Production is as close to assembly line style as possible given the amount of customized work, but the human component is still significant. As a result, both quality and safety are priorities.
“Quality is everyone’s job here,” Roger says as we walk past the ISO 9001 banner hanging on the plant wall. “We don’t have a dedicated quality inspector. We’ve seen plants with separate production and quality departments, and it ends in a lot of finger pointing. We have a final inspection at shipping, but for the rest we’d rather have everyone take charge of quality as they work, and sign off on that work.”
The plant’s safety record is good, he says, adding that they continue to upgrade equipment with safety in mind.
“Some of the older equipment can’t be brought up to modern safety standards to our satisfaction, with laser curtains for example.
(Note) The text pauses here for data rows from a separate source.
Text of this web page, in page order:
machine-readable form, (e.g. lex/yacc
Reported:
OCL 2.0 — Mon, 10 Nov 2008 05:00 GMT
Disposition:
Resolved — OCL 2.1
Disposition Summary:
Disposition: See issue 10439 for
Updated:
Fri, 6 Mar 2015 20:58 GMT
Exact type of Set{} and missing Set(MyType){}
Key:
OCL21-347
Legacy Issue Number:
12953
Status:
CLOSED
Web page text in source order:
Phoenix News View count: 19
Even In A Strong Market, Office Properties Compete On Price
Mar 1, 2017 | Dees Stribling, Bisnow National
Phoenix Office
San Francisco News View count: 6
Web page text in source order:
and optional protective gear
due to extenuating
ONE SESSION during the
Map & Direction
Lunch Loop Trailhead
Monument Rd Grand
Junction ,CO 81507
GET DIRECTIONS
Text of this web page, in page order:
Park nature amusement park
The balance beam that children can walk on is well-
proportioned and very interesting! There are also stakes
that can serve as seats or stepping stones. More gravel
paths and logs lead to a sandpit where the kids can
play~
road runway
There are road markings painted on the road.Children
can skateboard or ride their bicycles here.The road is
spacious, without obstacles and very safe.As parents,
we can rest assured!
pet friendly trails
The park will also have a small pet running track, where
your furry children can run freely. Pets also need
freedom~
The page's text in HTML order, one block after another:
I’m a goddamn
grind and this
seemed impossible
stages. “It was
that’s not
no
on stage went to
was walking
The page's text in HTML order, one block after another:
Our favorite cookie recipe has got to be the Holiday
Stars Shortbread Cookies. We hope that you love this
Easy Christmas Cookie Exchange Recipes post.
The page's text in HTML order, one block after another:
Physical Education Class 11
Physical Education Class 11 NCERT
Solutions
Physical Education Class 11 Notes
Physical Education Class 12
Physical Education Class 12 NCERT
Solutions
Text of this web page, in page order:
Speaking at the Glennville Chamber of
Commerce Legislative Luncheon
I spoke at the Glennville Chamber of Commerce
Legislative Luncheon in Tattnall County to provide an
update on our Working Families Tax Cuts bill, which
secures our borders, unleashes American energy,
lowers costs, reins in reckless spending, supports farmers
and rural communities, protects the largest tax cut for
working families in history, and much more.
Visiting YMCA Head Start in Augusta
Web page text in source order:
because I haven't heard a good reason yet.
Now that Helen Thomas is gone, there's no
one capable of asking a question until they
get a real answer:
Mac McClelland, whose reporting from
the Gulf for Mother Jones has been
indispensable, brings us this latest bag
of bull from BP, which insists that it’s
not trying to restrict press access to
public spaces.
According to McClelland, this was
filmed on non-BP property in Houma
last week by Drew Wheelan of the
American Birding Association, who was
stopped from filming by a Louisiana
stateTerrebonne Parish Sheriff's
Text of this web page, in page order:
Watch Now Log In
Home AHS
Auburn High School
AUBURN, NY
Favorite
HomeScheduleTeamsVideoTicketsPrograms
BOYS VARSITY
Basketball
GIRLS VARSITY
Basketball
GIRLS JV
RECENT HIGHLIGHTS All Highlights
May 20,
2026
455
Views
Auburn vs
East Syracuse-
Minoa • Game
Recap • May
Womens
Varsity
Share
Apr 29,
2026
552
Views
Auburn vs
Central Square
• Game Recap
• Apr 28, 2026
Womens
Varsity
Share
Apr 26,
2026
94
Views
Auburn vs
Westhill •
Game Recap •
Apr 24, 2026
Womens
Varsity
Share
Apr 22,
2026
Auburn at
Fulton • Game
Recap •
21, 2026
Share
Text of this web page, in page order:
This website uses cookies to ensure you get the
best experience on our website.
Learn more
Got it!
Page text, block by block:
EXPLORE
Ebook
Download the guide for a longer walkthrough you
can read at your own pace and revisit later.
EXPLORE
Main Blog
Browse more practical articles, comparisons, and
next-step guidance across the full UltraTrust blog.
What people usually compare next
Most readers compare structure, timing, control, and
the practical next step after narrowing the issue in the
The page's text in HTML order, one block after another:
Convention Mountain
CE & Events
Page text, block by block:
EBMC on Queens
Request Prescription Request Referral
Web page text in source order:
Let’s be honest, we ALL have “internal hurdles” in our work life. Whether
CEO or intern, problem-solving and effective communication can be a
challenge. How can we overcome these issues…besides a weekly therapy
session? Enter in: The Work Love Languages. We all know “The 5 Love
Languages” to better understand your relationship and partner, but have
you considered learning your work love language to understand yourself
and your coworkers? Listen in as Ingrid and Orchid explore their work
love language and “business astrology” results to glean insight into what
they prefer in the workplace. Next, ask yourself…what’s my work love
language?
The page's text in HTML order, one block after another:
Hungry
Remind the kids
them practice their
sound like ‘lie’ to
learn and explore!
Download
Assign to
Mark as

We recently bought a new press for the sole reason that we didn’t have any way to guard the older one to allow the job to be done safely.”
The plant is also working with specialists to reduce the noise level through the plant, which can get quite high in winter months when the air return system is engaged.
The plant works three shifts, five days a week with Saturdays available for overtime. In 2006, Nefab shipped over 250,000 crates from this location; a number that Arnaldo says would be much higher if life were simpler.
“If we get a lot of orders with internal packaging designs, it takes more time. We could produce at least 50% more if we were making empty crates, which from a pure production perspective might seem better. But our strength is making what the customer wants.”
Heading back to the boardroom, Carey agrees. “We specialize in the design of complete packaging solutions – It’s what sets us apart, and brings value to the customer. So, no, we don’t mind the extra work,” he concludes with a smile.